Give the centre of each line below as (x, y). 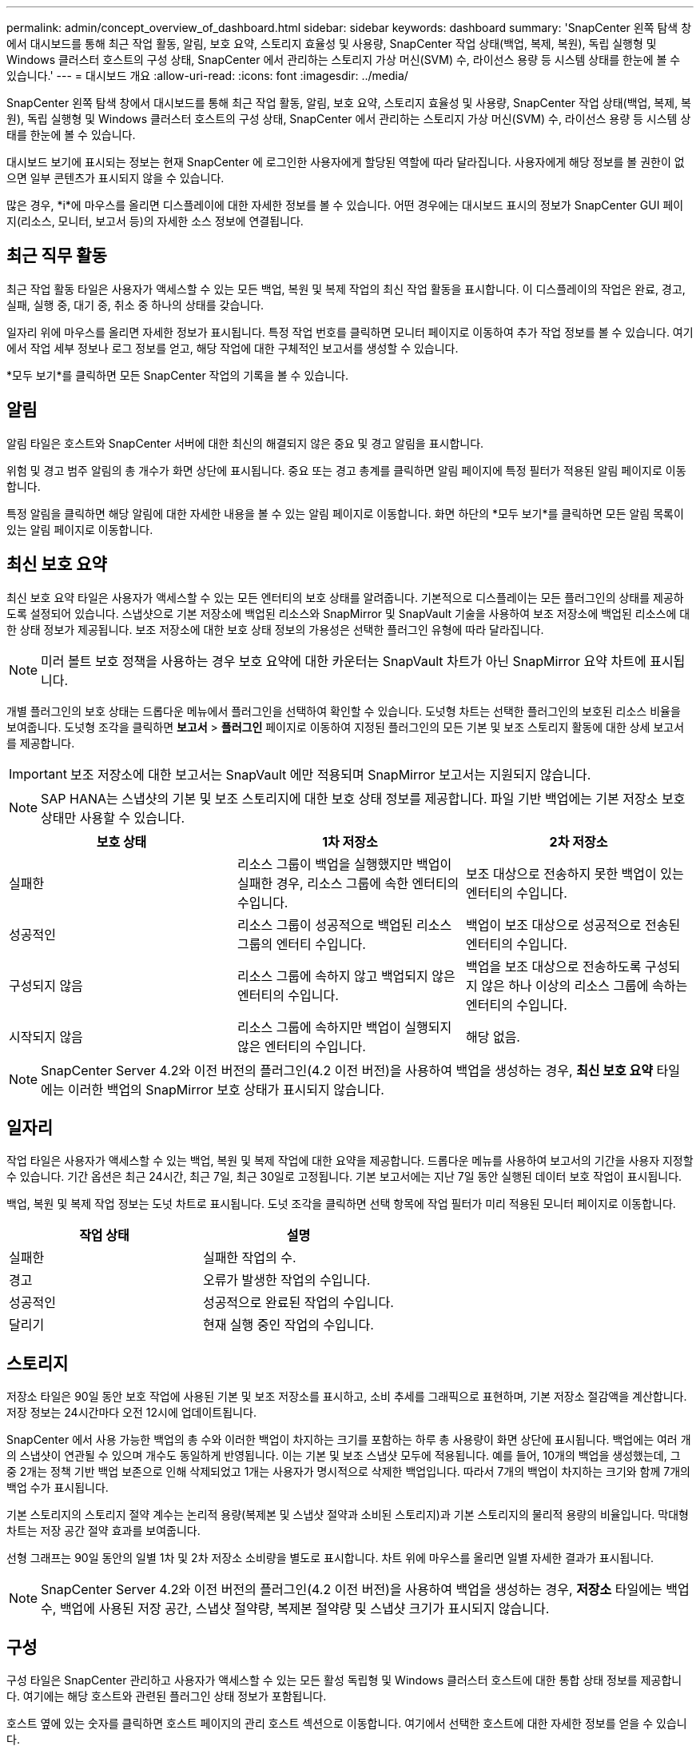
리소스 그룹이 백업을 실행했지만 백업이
____________
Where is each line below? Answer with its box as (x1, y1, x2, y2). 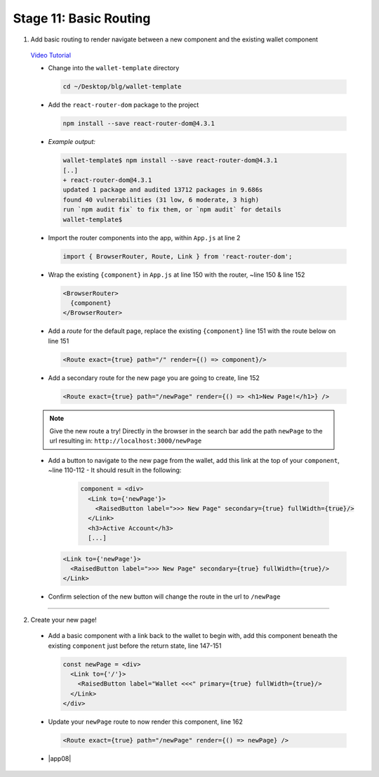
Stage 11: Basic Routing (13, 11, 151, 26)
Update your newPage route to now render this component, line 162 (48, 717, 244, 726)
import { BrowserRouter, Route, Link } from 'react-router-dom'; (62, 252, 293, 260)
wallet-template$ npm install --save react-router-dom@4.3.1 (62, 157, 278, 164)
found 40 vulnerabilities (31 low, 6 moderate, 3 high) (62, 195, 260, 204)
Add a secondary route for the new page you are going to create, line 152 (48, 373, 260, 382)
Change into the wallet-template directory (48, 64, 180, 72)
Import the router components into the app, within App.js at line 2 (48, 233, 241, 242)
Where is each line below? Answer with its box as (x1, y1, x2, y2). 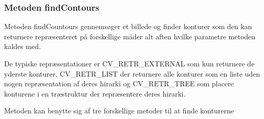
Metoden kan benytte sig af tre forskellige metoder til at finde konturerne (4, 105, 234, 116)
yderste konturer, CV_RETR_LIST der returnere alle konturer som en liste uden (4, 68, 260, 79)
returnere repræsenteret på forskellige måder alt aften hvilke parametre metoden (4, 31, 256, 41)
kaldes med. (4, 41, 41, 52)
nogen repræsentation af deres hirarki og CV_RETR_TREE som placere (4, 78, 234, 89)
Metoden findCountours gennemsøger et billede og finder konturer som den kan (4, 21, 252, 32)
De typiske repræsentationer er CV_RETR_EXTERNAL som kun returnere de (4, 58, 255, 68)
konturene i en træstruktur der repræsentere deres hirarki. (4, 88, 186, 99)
____________
TASK GOAL:
Nothing but a number belongs in the answer: the tally of lines in the data holding "router".

RESULT OF THIS TASK:
3